Guido and I have been staying with his Uncle Gustave. His property is just outside Puerto Pollenca. It’s a gorgeous old stone farmhouse with a big dusty yard with chickens roaming around, and one very serious and anxious looking turkey who clucks a lot. Let’s just say you’d cluck a lot too if you were a turkey and it was just over three months til Christmas.
Once I’d turned up at the celebrations for Cousin Carlos (with the two left feet), Uncle Gustave decided to take me under his wing. I think it was something to do with the fact that I insisted on wearing my Vivienne Westwood suit to the party. It’s bright, it’s red, and it’s a big plaid tartan. But it’s more than that. It’s made of wool, it was thirty one degrees in the shade, and I was sweating like a hog. Is your new husband, Uncle Gustave asked Guido tentatively, a lunatic? Well, yes but I do feel now we’re related everyone should know I’m a complete basket case. Anyway, late on Saturday night Uncle Gustave decided to step in. With the help of Google translate and a lot of hand waving he told me he was going to take me out on one of his infamous hunting trips.

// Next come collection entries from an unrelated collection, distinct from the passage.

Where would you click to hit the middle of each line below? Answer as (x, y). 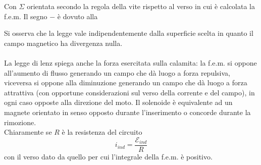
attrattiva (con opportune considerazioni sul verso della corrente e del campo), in (129, 92)
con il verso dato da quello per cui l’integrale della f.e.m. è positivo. (108, 156)
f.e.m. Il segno (26, 16)
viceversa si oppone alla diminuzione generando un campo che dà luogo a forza (126, 82)
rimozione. (20, 122)
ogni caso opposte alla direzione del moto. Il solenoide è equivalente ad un (118, 102)
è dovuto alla (77, 16)
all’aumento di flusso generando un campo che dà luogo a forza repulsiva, (117, 72)

Much later in bed, as I listened to Guido’s deafening snoring, two important thoughts kept whirring around my brain:
1. This bedroom would look so much better with a Ralph Lauren throw and matching lamps, and;
2. Had Uncle Gustave ever seen the movie, Deliverance? It could explain why his turkey looked like he was constantly on the verge of having a nervous breakdown.
So bright and early with sun up at seven a.m. the following morning I heard a rat tat tat on our bedroom window. It was Uncle Gustave’s bony old knuckle. Guido was still completely unconscious when I left so thankfully he was blissfully unaware that I was climbing onto the back of a clapped out old scooter with an arthritic octogenarian and a completely null and void travel insurance policy.
“Rapido!” waved Uncle Gustave, “Rapido!” What will be will be, I thought. I’m not religious but I said a brief prayer.
Of course I needn’t have worried about killing anything, or shooting my foot. Our “hunt” involved a pair of rusty and blunt old scissors and a half dozen wild caper bushes. They were just where you’d least expect to find them. A tumble down bridge, a deserted finca, a fountain in a local square and Uncle Gustave’s neighbour Rita – with the bell tower. Ring a ding.
But who’d have thought that he’d be to salted pickling vegetables what I am to saving South London from random and thoughtless wall papering?
In the yard tonight Guido wrapped freshly caught hake, garlic butter, and a sprinkling of capers in foil. He set it over hot coals on the bar-b-q. Then, after dinner, I happily listened to him and Gustave talking Spanish. Every so often Guido would take his uncle’s hand, or they would gently embrace, or they’d just raise their wine glasses in a knowing toast.
Watching them gave me that warm tingling feeling. The one that makes you feel everything is good in the world. And that if only once in our lives, everyone could get the chance to go hunting with someone just like Uncle Gustave.